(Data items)
+ + + +
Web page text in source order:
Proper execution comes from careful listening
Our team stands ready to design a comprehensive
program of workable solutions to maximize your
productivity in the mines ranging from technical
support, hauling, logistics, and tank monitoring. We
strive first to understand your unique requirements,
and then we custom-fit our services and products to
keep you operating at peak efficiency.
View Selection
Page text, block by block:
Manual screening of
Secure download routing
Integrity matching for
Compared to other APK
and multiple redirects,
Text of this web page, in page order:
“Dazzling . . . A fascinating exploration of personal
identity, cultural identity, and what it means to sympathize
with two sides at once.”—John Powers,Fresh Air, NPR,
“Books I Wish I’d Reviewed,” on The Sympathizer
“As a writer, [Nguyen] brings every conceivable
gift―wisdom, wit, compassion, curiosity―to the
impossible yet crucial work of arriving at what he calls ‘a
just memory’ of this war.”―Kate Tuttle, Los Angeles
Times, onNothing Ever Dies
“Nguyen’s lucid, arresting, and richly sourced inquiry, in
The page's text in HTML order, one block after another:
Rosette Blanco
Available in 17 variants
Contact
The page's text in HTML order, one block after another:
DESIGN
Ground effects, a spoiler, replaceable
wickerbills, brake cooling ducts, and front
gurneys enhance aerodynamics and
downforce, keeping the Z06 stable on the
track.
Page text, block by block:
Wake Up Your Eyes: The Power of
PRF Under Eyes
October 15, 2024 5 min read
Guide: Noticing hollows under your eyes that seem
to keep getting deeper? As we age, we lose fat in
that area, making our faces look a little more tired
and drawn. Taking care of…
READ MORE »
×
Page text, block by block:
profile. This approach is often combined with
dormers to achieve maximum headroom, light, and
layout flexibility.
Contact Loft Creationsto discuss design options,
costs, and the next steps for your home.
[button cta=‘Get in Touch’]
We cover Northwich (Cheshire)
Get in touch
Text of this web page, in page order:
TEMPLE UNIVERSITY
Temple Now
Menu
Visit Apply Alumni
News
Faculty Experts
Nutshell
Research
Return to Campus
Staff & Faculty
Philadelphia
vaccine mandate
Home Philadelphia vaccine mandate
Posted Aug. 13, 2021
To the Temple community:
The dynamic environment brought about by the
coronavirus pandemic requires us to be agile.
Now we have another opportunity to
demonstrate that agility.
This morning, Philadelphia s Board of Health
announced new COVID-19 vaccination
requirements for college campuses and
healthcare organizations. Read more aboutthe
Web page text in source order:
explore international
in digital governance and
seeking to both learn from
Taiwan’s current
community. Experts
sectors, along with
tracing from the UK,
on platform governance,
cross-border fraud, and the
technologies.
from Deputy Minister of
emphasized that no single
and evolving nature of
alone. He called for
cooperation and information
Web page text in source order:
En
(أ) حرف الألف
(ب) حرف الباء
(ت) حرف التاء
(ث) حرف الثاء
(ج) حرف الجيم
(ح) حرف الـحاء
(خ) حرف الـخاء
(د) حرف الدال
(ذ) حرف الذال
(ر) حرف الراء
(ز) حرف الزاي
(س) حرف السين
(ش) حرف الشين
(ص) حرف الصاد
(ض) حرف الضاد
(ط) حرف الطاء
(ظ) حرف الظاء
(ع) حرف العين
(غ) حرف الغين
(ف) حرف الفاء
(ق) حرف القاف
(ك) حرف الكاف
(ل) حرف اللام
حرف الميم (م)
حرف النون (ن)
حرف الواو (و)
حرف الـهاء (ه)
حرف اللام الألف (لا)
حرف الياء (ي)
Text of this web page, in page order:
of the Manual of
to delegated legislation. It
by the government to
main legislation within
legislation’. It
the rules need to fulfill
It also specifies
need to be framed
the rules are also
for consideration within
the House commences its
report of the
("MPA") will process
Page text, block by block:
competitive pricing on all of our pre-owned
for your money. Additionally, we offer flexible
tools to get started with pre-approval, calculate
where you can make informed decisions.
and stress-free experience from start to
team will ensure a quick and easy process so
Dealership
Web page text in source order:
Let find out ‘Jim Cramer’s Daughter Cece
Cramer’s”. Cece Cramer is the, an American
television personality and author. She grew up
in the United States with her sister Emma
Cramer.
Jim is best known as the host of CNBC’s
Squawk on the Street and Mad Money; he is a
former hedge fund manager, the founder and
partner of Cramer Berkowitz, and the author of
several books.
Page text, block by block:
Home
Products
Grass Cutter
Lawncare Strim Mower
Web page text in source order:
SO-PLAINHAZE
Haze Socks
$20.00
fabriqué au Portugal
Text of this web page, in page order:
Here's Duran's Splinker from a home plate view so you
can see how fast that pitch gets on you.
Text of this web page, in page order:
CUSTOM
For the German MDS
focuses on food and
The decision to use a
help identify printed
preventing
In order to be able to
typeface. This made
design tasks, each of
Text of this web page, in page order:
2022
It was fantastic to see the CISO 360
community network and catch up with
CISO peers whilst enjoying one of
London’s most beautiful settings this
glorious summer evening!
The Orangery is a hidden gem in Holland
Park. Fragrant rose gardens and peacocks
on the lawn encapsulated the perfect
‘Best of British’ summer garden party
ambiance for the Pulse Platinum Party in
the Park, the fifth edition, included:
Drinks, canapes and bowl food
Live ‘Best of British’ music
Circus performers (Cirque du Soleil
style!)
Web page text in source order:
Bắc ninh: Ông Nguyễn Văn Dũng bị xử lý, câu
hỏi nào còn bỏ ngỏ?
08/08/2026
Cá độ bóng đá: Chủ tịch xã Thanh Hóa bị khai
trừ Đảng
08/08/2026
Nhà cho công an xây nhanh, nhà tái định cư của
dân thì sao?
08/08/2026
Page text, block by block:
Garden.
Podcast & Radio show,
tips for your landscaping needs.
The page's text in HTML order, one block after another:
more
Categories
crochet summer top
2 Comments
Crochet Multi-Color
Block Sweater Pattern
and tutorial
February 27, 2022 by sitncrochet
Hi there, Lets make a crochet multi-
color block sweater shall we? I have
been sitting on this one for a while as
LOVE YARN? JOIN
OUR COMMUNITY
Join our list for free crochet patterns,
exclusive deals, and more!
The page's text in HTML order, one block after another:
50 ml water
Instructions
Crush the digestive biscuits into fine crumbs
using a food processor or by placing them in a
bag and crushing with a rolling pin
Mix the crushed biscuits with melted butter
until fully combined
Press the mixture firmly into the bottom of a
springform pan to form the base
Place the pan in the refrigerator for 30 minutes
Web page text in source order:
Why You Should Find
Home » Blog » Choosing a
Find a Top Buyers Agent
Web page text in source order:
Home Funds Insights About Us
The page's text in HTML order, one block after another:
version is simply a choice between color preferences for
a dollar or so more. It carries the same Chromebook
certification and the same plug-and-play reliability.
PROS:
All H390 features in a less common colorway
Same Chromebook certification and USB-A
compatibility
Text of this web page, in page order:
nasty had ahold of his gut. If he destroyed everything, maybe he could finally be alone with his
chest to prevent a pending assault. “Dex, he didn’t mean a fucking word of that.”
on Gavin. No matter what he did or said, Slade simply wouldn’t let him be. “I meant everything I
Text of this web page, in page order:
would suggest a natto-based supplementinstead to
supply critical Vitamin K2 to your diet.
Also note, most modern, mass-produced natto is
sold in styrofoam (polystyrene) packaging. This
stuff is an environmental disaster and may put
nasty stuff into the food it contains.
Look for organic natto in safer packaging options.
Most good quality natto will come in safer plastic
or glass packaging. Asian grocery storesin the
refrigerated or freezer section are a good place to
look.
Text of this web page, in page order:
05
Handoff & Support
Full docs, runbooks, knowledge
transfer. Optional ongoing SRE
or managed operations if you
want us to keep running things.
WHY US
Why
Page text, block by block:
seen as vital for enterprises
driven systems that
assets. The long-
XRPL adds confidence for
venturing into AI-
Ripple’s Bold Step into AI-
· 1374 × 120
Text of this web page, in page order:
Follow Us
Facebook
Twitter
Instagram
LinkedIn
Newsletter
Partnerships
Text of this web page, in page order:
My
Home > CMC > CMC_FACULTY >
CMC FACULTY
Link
+ + + +
Repeat the data in its entirety, exactly as written.

Exercise solution —
Web page text in source order:
Proper execution comes from careful listening
Our team stands ready to design a comprehensive
program of workable solutions to maximize your
productivity in the mines ranging from technical
support, hauling, logistics, and tank monitoring. We
strive first to understand your unique requirements,
and then we custom-fit our services and products to
keep you operating at peak efficiency.
View Selection
Page text, block by block:
Manual screening of
Secure download routing
Integrity matching for
Compared to other APK
and multiple redirects,
Text of this web page, in page order:
“Dazzling . . . A fascinating exploration of personal
identity, cultural identity, and what it means to sympathize
with two sides at once.”—John Powers,Fresh Air, NPR,
“Books I Wish I’d Reviewed,” on The Sympathizer
“As a writer, [Nguyen] brings every conceivable
gift―wisdom, wit, compassion, curiosity―to the
impossible yet crucial work of arriving at what he calls ‘a
just memory’ of this war.”―Kate Tuttle, Los Angeles
Times, onNothing Ever Dies
“Nguyen’s lucid, arresting, and richly sourced inquiry, in
The page's text in HTML order, one block after another:
Rosette Blanco
Available in 17 variants
Contact
The page's text in HTML order, one block after another:
DESIGN
Ground effects, a spoiler, replaceable
wickerbills, brake cooling ducts, and front
gurneys enhance aerodynamics and
downforce, keeping the Z06 stable on the
track.
Page text, block by block:
Wake Up Your Eyes: The Power of
PRF Under Eyes
October 15, 2024 5 min read
Guide: Noticing hollows under your eyes that seem
to keep getting deeper? As we age, we lose fat in
that area, making our faces look a little more tired
and drawn. Taking care of…
READ MORE »
×
Page text, block by block:
profile. This approach is often combined with
dormers to achieve maximum headroom, light, and
layout flexibility.
Contact Loft Creationsto discuss design options,
costs, and the next steps for your home.
[button cta=‘Get in Touch’]
We cover Northwich (Cheshire)
Get in touch
Text of this web page, in page order:
TEMPLE UNIVERSITY
Temple Now
Menu
Visit Apply Alumni
News
Faculty Experts
Nutshell
Research
Return to Campus
Staff & Faculty
Philadelphia
vaccine mandate
Home Philadelphia vaccine mandate
Posted Aug. 13, 2021
To the Temple community:
The dynamic environment brought about by the
coronavirus pandemic requires us to be agile.
Now we have another opportunity to
demonstrate that agility.
This morning, Philadelphia s Board of Health
announced new COVID-19 vaccination
requirements for college campuses and
healthcare organizations. Read more aboutthe
Web page text in source order:
explore international
in digital governance and
seeking to both learn from
Taiwan’s current
community. Experts
sectors, along with
tracing from the UK,
on platform governance,
cross-border fraud, and the
technologies.
from Deputy Minister of
emphasized that no single
and evolving nature of
alone. He called for
cooperation and information
Web page text in source order:
En
(أ) حرف الألف
(ب) حرف الباء
(ت) حرف التاء
(ث) حرف الثاء
(ج) حرف الجيم
(ح) حرف الـحاء
(خ) حرف الـخاء
(د) حرف الدال
(ذ) حرف الذال
(ر) حرف الراء
(ز) حرف الزاي
(س) حرف السين
(ش) حرف الشين
(ص) حرف الصاد
(ض) حرف الضاد
(ط) حرف الطاء
(ظ) حرف الظاء
(ع) حرف العين
(غ) حرف الغين
(ف) حرف الفاء
(ق) حرف القاف
(ك) حرف الكاف
(ل) حرف اللام
حرف الميم (م)
حرف النون (ن)
حرف الواو (و)
حرف الـهاء (ه)
حرف اللام الألف (لا)
حرف الياء (ي)
Text of this web page, in page order:
of the Manual of
to delegated legislation. It
by the government to
main legislation within
legislation’. It
the rules need to fulfill
It also specifies
need to be framed
the rules are also
for consideration within
the House commences its
report of the
("MPA") will process
Page text, block by block:
competitive pricing on all of our pre-owned
for your money. Additionally, we offer flexible
tools to get started with pre-approval, calculate
where you can make informed decisions.
and stress-free experience from start to
team will ensure a quick and easy process so
Dealership
Web page text in source order:
Let find out ‘Jim Cramer’s Daughter Cece
Cramer’s”. Cece Cramer is the, an American
television personality and author. She grew up
in the United States with her sister Emma
Cramer.
Jim is best known as the host of CNBC’s
Squawk on the Street and Mad Money; he is a
former hedge fund manager, the founder and
partner of Cramer Berkowitz, and the author of
several books.
Page text, block by block:
Home
Products
Grass Cutter
Lawncare Strim Mower
Web page text in source order:
SO-PLAINHAZE
Haze Socks
$20.00
fabriqué au Portugal
Text of this web page, in page order:
Here's Duran's Splinker from a home plate view so you
can see how fast that pitch gets on you.
Text of this web page, in page order:
CUSTOM
For the German MDS
focuses on food and
The decision to use a
help identify printed
preventing
In order to be able to
typeface. This made
design tasks, each of
Text of this web page, in page order:
2022
It was fantastic to see the CISO 360
community network and catch up with
CISO peers whilst enjoying one of
London’s most beautiful settings this
glorious summer evening!
The Orangery is a hidden gem in Holland
Park. Fragrant rose gardens and peacocks
on the lawn encapsulated the perfect
‘Best of British’ summer garden party
ambiance for the Pulse Platinum Party in
the Park, the fifth edition, included:
Drinks, canapes and bowl food
Live ‘Best of British’ music
Circus performers (Cirque du Soleil
style!)
Web page text in source order:
Bắc ninh: Ông Nguyễn Văn Dũng bị xử lý, câu
hỏi nào còn bỏ ngỏ?
08/08/2026
Cá độ bóng đá: Chủ tịch xã Thanh Hóa bị khai
trừ Đảng
08/08/2026
Nhà cho công an xây nhanh, nhà tái định cư của
dân thì sao?
08/08/2026
Page text, block by block:
Garden.
Podcast & Radio show,
tips for your landscaping needs.
The page's text in HTML order, one block after another:
more
Categories
crochet summer top
2 Comments
Crochet Multi-Color
Block Sweater Pattern
and tutorial
February 27, 2022 by sitncrochet
Hi there, Lets make a crochet multi-
color block sweater shall we? I have
been sitting on this one for a while as
LOVE YARN? JOIN
OUR COMMUNITY
Join our list for free crochet patterns,
exclusive deals, and more!
The page's text in HTML order, one block after another:
50 ml water
Instructions
Crush the digestive biscuits into fine crumbs
using a food processor or by placing them in a
bag and crushing with a rolling pin
Mix the crushed biscuits with melted butter
until fully combined
Press the mixture firmly into the bottom of a
springform pan to form the base
Place the pan in the refrigerator for 30 minutes
Web page text in source order:
Why You Should Find
Home » Blog » Choosing a
Find a Top Buyers Agent
Web page text in source order:
Home Funds Insights About Us
The page's text in HTML order, one block after another:
version is simply a choice between color preferences for
a dollar or so more. It carries the same Chromebook
certification and the same plug-and-play reliability.
PROS:
All H390 features in a less common colorway
Same Chromebook certification and USB-A
compatibility
Text of this web page, in page order:
nasty had ahold of his gut. If he destroyed everything, maybe he could finally be alone with his
chest to prevent a pending assault. “Dex, he didn’t mean a fucking word of that.”
on Gavin. No matter what he did or said, Slade simply wouldn’t let him be. “I meant everything I
Text of this web page, in page order:
would suggest a natto-based supplementinstead to
supply critical Vitamin K2 to your diet.
Also note, most modern, mass-produced natto is
sold in styrofoam (polystyrene) packaging. This
stuff is an environmental disaster and may put
nasty stuff into the food it contains.
Look for organic natto in safer packaging options.
Most good quality natto will come in safer plastic
or glass packaging. Asian grocery storesin the
refrigerated or freezer section are a good place to
look.
Text of this web page, in page order:
05
Handoff & Support
Full docs, runbooks, knowledge
transfer. Optional ongoing SRE
or managed operations if you
want us to keep running things.
WHY US
Why
Page text, block by block:
seen as vital for enterprises
driven systems that
assets. The long-
XRPL adds confidence for
venturing into AI-
Ripple’s Bold Step into AI-
· 1374 × 120
Text of this web page, in page order:
Follow Us
Facebook
Twitter
Instagram
LinkedIn
Newsletter
Partnerships
Text of this web page, in page order:
My
Home > CMC > CMC_FACULTY >
CMC FACULTY
Link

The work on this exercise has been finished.